- [WHAT YOU WILL DO] Keep each line of the material that includes "KASHIAN", and leave out the rest.
___ DATA FOR THE TASK ___
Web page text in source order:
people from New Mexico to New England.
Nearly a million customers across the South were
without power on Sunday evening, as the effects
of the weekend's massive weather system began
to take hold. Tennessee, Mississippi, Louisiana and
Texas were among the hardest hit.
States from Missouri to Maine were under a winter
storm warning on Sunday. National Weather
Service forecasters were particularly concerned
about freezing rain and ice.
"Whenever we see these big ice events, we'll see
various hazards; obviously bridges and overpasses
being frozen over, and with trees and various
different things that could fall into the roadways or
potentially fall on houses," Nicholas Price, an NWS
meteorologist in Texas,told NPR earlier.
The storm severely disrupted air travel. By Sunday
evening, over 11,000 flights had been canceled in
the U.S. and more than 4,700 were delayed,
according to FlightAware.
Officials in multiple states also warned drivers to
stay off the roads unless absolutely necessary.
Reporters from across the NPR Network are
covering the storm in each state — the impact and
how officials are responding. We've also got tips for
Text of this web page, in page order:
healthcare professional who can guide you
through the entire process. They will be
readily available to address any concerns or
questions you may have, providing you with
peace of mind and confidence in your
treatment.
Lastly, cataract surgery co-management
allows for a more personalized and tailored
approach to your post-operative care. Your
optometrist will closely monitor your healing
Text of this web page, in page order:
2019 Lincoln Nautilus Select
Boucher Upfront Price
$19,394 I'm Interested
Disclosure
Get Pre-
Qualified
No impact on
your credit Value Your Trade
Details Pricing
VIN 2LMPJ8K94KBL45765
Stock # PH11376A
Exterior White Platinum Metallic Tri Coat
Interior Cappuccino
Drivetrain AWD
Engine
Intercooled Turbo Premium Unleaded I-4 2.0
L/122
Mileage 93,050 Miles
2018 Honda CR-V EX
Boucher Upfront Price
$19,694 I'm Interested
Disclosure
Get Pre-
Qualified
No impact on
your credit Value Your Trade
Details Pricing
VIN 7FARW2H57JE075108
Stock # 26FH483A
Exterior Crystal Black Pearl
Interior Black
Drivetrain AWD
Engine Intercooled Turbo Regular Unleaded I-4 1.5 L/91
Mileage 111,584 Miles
___
___ DATA FOR THE TASK ___
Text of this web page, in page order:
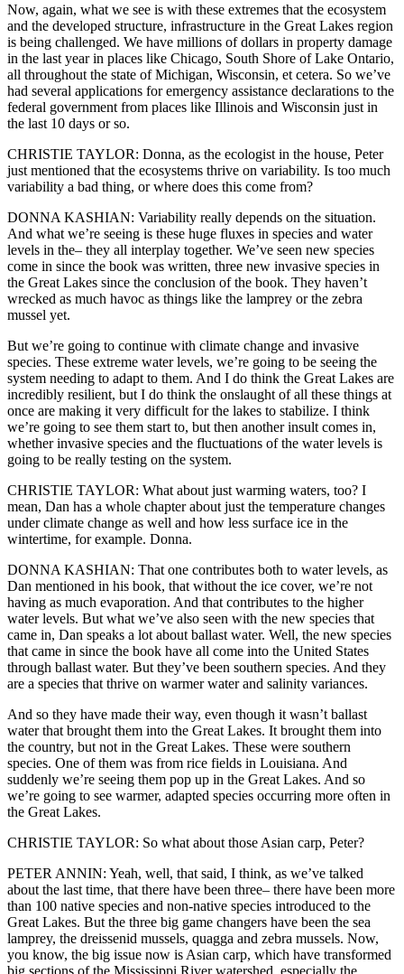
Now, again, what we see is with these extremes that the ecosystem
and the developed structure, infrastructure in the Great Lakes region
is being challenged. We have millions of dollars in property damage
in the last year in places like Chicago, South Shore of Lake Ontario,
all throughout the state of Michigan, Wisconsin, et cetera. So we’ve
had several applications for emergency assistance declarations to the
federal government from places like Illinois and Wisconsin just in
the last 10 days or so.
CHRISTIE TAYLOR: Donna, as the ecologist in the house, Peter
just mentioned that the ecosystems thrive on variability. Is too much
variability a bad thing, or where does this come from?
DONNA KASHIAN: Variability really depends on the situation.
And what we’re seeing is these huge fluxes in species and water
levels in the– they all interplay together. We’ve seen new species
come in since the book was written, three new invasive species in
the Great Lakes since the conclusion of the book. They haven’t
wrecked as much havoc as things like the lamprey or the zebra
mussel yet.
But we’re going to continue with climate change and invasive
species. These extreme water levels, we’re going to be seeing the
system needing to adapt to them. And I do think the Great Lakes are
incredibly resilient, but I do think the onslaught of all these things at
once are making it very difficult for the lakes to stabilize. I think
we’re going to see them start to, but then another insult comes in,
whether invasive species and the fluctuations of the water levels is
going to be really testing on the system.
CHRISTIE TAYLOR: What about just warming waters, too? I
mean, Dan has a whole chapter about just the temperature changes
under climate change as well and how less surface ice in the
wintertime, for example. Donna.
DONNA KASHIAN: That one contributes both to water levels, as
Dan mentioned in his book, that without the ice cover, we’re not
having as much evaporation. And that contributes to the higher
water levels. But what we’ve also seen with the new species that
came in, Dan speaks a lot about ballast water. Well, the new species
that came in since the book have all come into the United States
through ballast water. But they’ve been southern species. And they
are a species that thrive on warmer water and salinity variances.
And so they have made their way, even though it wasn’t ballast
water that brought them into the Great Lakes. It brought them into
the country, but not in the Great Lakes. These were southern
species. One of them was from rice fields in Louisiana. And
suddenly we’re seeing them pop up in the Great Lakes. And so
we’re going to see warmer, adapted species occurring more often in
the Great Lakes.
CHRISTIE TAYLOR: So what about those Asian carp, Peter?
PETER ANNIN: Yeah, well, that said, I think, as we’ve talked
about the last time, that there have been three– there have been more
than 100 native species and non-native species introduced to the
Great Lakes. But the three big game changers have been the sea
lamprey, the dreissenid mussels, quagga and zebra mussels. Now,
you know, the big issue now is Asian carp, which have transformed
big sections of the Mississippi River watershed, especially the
___
- [RESULT OF THE TASK]
DONNA KASHIAN: Variability really depends on the situation.
DONNA KASHIAN: That one contributes both to water levels, as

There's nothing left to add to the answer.